Page:Le Présent, année 1, tome 1, numéros 1 à 11, juillet à septembre 1857.djvu/94

Le texte de cette page a été corrigé et est conforme au fac-similé.
86
LE PRÉSENT.

Elle demanda, à voir Mlle de Lautages, fut introduite immédiatement et se jeta à ses pieds.

— Mademoiselle, lui dit-elle d’une voix coupée de sanglots, excusez-moi si je vous dérange, mais je n’ai pas voulu garder cela plus longtemps, puisque je ne dois point m’en servir. Elle lui montrait le carton posé à côté d’elle. Clotilde releva doucement Marguerite ; — Voyons, qu’y a-t-il ? Ne dois-tu plus épouser Pierre Jarry ?

— Jamais, jamais je ne l’épouserai, et elle dit en rougissant toute l’aversion qu’elle avait pour cette union.

— Eh bien ! console-toi, ma petite Marguerite, et essuie tes yeux. Tu resteras auprès de moi ; tu n’auras rien à faire qu’à m’aider à m’habiller et à babiller un pill de temps, en temps ; je vais faire porter ce bouquet d’oranger dans ma chambre, et quand ton caprice sera passé, que tu voudras aller à l’église, il est à ta disposition. J’espère que je ne le garderai pas longtemps.

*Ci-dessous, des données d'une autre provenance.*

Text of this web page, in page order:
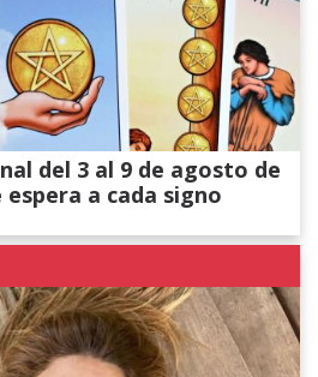
del 3 al 9 de agosto de
espera a cada signo
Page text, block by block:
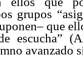
grupos
que
escucha”
avanzado
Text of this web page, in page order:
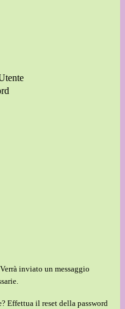
Verrà inviato un messaggio
Effettua il reset della password
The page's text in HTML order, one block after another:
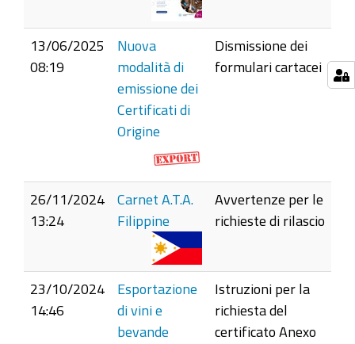
13/06/2025
08:19
Nuova
modalità di
emissione dei
Certificati di
Origine
Dismissione dei
formulari cartacei
26/11/2024
13:24
Carnet A.T.A.
Filippine
Avvertenze per le
richieste di rilascio
23/10/2024
14:46
Esportazione
di vini e
bevande
Istruzioni per la
richiesta del
certificato Anexo
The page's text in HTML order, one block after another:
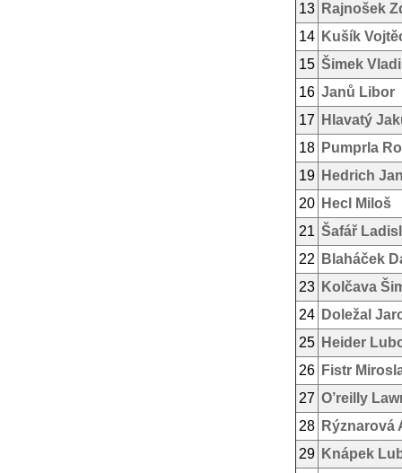
13 Rajnošek
14 Kušík
15 Šimek
16 Janů Libor
17
Hlavatý
18 Pumprla
19 Hedrich
20 Hecl Miloš
21 Šafář
22
Blaháček
23 Kolčava
24 Doležal
25 Heider
26 Fistr
27 O’reilly
28 Rýznarová
29 Knápek
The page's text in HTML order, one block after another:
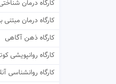
کارگاه درمان
کارگاه درمان
کارگاه ذهن آگاهی
کارگاه روانپویشی
کارگاه روانشناسی
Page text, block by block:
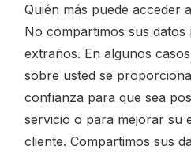
Quién más puede acceder
No compartimos sus datos
extraños. En algunos
sobre usted se
confianza para que sea
servicio o para mejorar su
cliente. Compartimos sus
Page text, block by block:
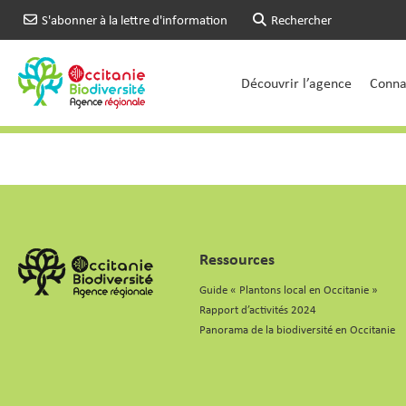
S'abonner à la lettre d'information Rechercher
Découvrir l’agence
Ressources
Guide « Plantons local en Occitanie »
Rapport d’activités 2024
Panorama de la biodiversité en Occitanie
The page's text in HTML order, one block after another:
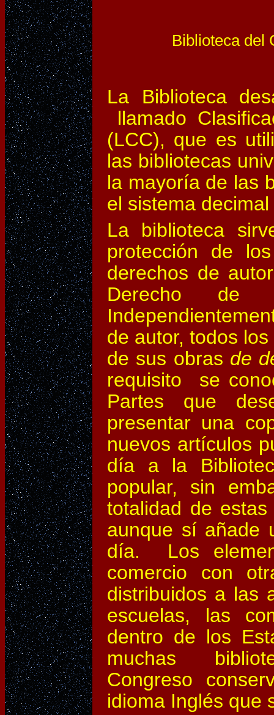
Biblioteca del
La Biblioteca
llamado
(LCC), que es
las bibliotecas
la mayoría de las
el sistema decimal
La biblioteca
protección de
derechos de
Derecho de
de autor, todos
de sus obras de
requisito se
Partes que
presentar una
nuevos artículos
día a la
popular, sin
totalidad de
aunque sí añade
día. Los
comercio con
distribuidos a las
escuelas, las
dentro de los
muchas
Congreso
idioma Inglés que
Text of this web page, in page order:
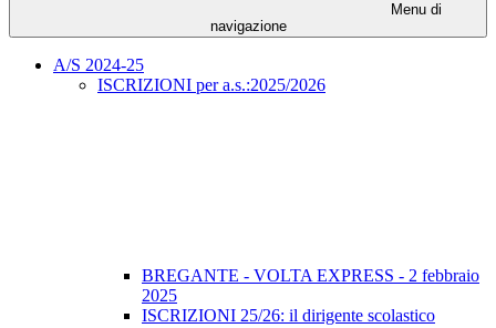
Menu di
navigazione
A/S 2024-25
ISCRIZIONI per a.s.:2025/2026
BREGANTE - VOLTA EXPRESS - 2 febbraio
2025
ISCRIZIONI 25/26: il dirigente scolastico
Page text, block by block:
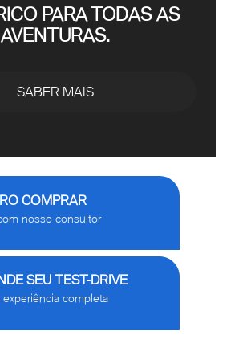
PARA TODAS AS
AVENTURAS.
SABER MAIS
COMPRAR
nosso consultor
SEU TEST-DRIVE
experiência completa
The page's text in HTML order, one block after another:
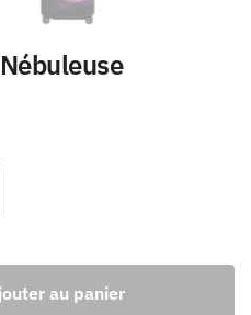
au panier
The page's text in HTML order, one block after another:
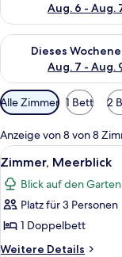
Aug. 6 - Aug.
Dieses
Aug. 7 - Aug.
Überprüfe die
Verfügbare
Filter
für
Zimmer
Alle Zimmer 1 Bett 2
Anzeige von 8 von 8
Alle
Fotos
für
Zimmer,
Meerblick
anzeigen
2
Zimmer, Meerblick
Blick auf den Garten
Platz für 3 Personen
1 Doppelbett
Weitere Details
Weitere
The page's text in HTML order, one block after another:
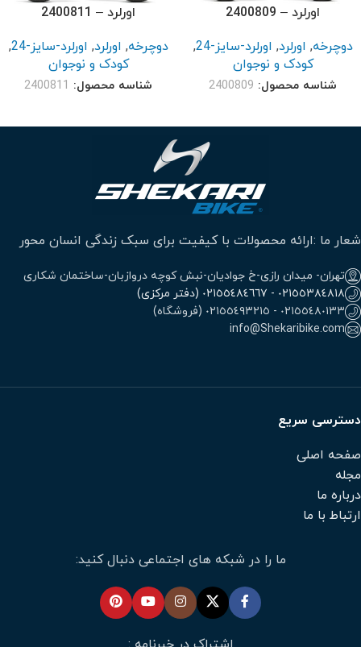
اورلرد – 2400809
دوچرخه, اورلرد, اورلرد-سایز-24
,
کودک و نوجوان
شناسه محصول: 2400809
اورلرد – 2400811
دوچرخه, اورلرد, اورلرد-سایز-24
,
کودک و نوجوان
شناسه محصول: 2400811
شعار ما :ارائه محصولات با کیفیت برای سبک زندگی انسان محور
تهران- میدان رازی-خ جوادیان-نبش کوچه دروازبان-ساختمان شکاری
٠٢١٥٥٣٨٤٨١٨ - ٠٢١٥٥٤٨٤٦٦٧ (دفتر مرکزی)
٠٢١٥٥٤٨٠١٣٣ - ٠٢١٥٥٤٩٣٢١٥ (فروشگاه)
info@Shekaribike.com
دسترسی سریع
صفحه اصلی
مجله
درباره ما
ارتباط با ما
ما را در شبکه های اجتماعی دنبال کنید:

Marguerite secoua la tête : — Mademoiselle, je prie Dieu du fond du cœur qu’il vous rende heureuse, et qu’il vous donne un mari digne de votre beauté et de votre bon cœur.

Clotilde sourit : — Un mari ! Et si j’étais comme toi. Si je ne voulais pas me marier non plus.

— Vous êtes jeune, riche et belle, mademoiselle ; vous aurez un mari jeune, riche et beau, il faut l’espérer.

— Ah ! si cette maudite campagne était finie !

— Il est officier ? dit Marguerite.

— Oui, répondit Clotilde devenue sérieuse. Il y a bien longtempsque je n’ai eu de ses nouvelles. Peut-être, il est blessé ou mort à cette heure.

Marguerite rougit en pensant à Georges.

— Mais non, il faut espérer comme tu dis, ma petite Marguerite. À propos, ton père doit être inquiet de toi, je vais l’envoyer prévenir.

Clotilde embrassa Marguerite, pour qui elle se sentait une véritable affection, et envoya dire au père Granpré que sa fille était au château, et qu’il pourrait la venir voir toutes les fois qu’il le trouverait bon.

Le père Grandpré y vint chaque jour, chaque jour il essaya de fléchir Marguerite en faveur de Pierre, qu’il aimait comme un fils et dont la tristesse le navrait, elle resta inflexible. C’est que toutes les nuits, vers onze heures, elle sortait silencieusement, se glissait comme une ombre le long des murs du château et se rendait à la cabane de l’Étang-Joli. Toutes les nuits aussi, Georges, guéri maintenant et ne pouvant se déterminer à partir, venait, à quelque distance de son palais de roseaux, attendre la jeune fille. Ils faisaient ensemble autour de l’Étang de longues et délicieuses promenades. Avec leurs charmes, ces rencontres avaient leurs dangers. Marguerite en revenait chaque matin plus pâle et plus troublée.